Ask permission before coaching
Jeff, district sales manager for a major food distributor in southwest Washington, told Session 10 of TURBO’s Leadership Development Lab:
“On Wednesday, I watched my ten-year-old son at football practice. I was committed to keeping my promise of focusing on what went right. I have been meeting Josh with a big smile after every practice and telling him what a great practice he had and then telling him five things I saw him do that were great.
“During this particular practice session, I saw Josh doing two things that were fundamentally wrong and, as a result, his man was making a lot of tackles. I also noticed that none of the coaches was correcting him, so he continued to have the same problem. These are the same two things I had been telling him he was doing wrong last year on our rides home.

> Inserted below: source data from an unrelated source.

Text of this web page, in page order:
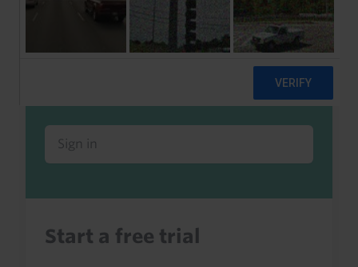
Already a client or trialist?
Sign in to read this with your credits, or
access it as part of your subscription.
Sign in
Start a free trial
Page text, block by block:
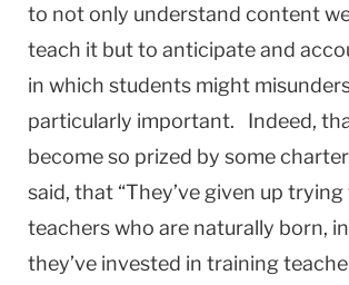
to not only understand content
teach it but to anticipate and
in which students might
particularly important. Indeed,
become so prized by some
said, that “They’ve given up
teachers who are naturally born,
they’ve invested in training
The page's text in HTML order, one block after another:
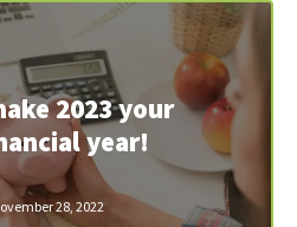
2023 your
year!
28, 2022
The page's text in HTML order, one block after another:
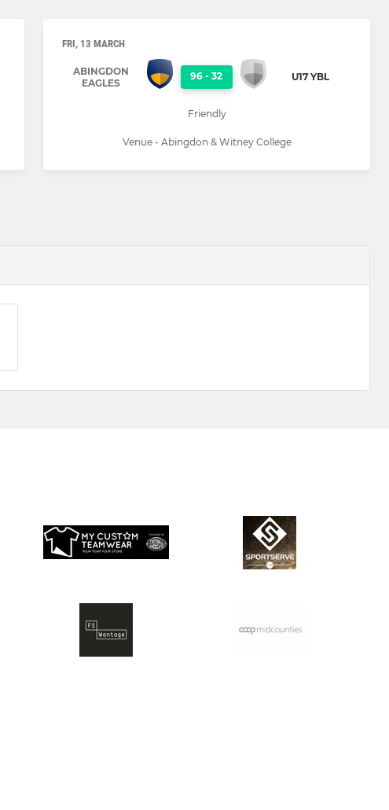
FRI, 13 MARCH
ABINGDON
EAGLES
96 - 32 U17 YBL
Friendly
Venue - Abingdon & Witney College
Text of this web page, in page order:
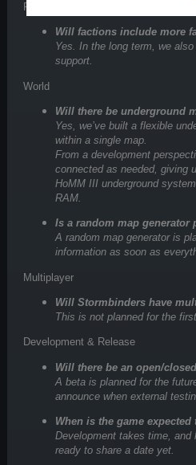
Factions & Units
Will factions include more
Yes. In the long term, we
support.
World
Will there be underground
Yes, we’ve built a flexible
within a single map.
From a development
connected as needed, giving
HoMM III underground
RAM.
Is a random map generator
A random map generator is
information as soon as
Multiplayer
Will Stormbinders have
This is not planned for the
Development & Release
Will there be an open/
A beta is planned for the
announce when external
When is the game expected
Development takes time, and
ready to share a date yet.
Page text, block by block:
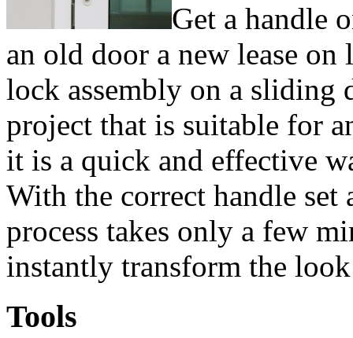
Get a handle
an old door a new lease
lock assembly on a sliding
project that is suitable for
it is a quick and effective
With the correct handle set
process takes only a few
instantly transform the
Tools
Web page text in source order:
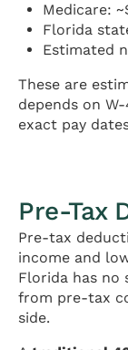
Medicare:
Florida
Estimated
These are
depends on
exact pay
Pre-Tax
Pre-tax
income and
Florida has no
from pre-tax
side.
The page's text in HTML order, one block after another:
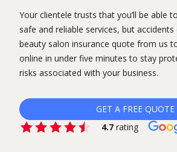
Your clientele trusts that you’ll be able
safe and reliable services, but accidents
beauty salon insurance quote from us
online in under five minutes to stay
risks associated with your business.
GET A FREE QUOTE
4.7 rating
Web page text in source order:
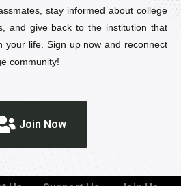
stay informed about college
and give back to the institution that
your life. Sign up now and reconnect
community!
Join Now
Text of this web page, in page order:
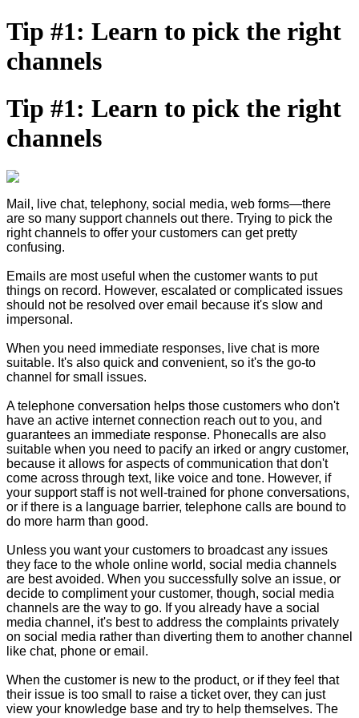
Tip #1: Learn to pick the right
channels
Tip #1: Learn to pick the right
channels
Mail, live chat, telephony, social media, web forms—there
are so many support channels out there. Trying to pick the
right channels to offer your customers can get pretty
confusing.
Emails are most useful when the customer wants to put
things on record. However, escalated or complicated issues
should not be resolved over email because it's slow and
impersonal.
When you need immediate responses, live chat is more
suitable. It's also quick and convenient, so it's the go-to
channel for small issues.
A telephone conversation helps those customers who don't
have an active internet connection reach out to you, and
guarantees an immediate response. Phonecalls are also
suitable when you need to pacify an irked or angry customer,
because it allows for aspects of communication that don't
come across through text, like voice and tone. However, if
your support staff is not well-trained for phone conversations,
or if there is a language barrier, telephone calls are bound to
do more harm than good.
Unless you want your customers to broadcast any issues
they face to the whole online world, social media channels
are best avoided. When you successfully solve an issue, or
decide to compliment your customer, though, social media
channels are the way to go. If you already have a social
media channel, it's best to address the complaints privately
on social media rather than diverting them to another channel
like chat, phone or email.
When the customer is new to the product, or if they feel that
their issue is too small to raise a ticket over, they can just
view your knowledge base and try to help themselves. The

“At the end of the practice, I ran up to Josh and told him, ‘Great practice! I saw you do . . .’ and I gave him the five things that he did correctly, and again told him, ‘Great practice.’ I then let my Turbo training take over. I looked at him and said, ‘Josh, I saw two things that you might want to start doing that will help you in your blocking. Would you mind if I showed you what they are?‘ He looked at me and smiled and said he didn’t mind, so I showed him.
“The next day at practice, I saw Josh really concentrate on trying to do the two things I showed him, and he was doing much better at blocking his man.

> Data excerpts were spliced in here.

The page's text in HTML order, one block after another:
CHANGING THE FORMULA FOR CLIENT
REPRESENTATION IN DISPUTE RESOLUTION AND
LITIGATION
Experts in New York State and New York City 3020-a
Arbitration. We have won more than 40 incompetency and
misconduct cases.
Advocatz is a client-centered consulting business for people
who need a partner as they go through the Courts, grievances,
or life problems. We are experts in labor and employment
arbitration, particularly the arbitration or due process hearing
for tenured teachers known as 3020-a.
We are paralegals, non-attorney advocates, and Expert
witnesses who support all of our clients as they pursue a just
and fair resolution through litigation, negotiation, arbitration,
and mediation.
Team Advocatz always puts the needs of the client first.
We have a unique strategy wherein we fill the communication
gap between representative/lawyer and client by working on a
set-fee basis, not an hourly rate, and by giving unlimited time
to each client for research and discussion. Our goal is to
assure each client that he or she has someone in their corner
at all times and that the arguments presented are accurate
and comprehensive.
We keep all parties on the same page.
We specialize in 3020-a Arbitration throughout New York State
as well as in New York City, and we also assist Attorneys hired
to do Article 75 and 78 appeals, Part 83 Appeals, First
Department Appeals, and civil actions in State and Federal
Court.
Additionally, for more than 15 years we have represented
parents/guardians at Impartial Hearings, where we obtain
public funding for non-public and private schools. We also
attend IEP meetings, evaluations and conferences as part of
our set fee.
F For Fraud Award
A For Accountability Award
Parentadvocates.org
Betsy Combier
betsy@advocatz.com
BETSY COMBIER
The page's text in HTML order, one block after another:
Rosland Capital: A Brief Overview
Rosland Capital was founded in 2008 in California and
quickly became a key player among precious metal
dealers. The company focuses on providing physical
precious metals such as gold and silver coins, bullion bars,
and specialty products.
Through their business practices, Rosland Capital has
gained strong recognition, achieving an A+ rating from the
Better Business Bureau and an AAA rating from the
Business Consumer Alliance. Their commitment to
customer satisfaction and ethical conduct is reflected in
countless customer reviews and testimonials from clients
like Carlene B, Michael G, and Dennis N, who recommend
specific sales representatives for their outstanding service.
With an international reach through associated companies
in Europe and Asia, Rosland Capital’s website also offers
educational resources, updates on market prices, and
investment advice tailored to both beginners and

“The lessons I learned from this experience are (1) when I ask permission to show someone something, they are much more receptive to receiving coaching, and (2) positive feedback is ten times more powerful than negative feedback.
“The action I call you to take is to get permission before offering suggestions for change. Be careful to avoid the dreaded ‘but,’ and make your coaching positive. The benefit you will receive is much more motivated, engaged, and happier associates.”

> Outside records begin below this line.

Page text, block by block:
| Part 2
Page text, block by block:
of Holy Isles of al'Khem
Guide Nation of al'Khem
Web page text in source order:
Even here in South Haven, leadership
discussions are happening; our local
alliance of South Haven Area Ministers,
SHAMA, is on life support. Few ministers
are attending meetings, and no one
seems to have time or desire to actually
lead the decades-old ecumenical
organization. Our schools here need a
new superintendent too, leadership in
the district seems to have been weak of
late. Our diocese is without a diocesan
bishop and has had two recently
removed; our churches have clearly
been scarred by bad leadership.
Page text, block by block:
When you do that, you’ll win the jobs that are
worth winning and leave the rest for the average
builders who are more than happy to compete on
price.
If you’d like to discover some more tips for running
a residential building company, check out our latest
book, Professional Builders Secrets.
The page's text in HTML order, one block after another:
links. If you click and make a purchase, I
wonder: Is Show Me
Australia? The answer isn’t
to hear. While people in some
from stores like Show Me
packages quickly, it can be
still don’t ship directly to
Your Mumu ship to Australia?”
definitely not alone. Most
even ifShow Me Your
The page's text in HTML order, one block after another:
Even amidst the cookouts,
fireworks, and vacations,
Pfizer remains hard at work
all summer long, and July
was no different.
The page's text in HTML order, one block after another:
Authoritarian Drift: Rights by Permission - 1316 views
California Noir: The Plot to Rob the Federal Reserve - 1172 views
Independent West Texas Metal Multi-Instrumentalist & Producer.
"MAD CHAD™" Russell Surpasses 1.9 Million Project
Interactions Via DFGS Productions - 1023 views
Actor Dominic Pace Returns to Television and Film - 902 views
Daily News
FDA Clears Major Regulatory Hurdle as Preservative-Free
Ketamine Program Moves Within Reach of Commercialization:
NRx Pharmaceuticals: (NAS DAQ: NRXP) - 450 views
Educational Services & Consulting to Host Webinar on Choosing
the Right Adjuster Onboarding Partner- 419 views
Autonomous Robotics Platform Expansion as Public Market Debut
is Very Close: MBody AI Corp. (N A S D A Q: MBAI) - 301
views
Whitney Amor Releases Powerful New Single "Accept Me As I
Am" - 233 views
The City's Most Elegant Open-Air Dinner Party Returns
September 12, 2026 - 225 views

I might add that this all starts by forcing yourself to see the good parts of the performance that is being practiced. Develop the habit of seeing and talking about the parts that are working. This is counter-intuitive. We may even feel it is dishonest to tell a person the things they are doing well when we see them doing some things poorly. Now really-what is wrong with us? Do we consider it a lack of integrity on our part to tell a person about their good quality, good practices, when they are weak in some areas? In reality, it’s attributable to our own mental laziness. Follow Jeff’s practice. You will create a championship team.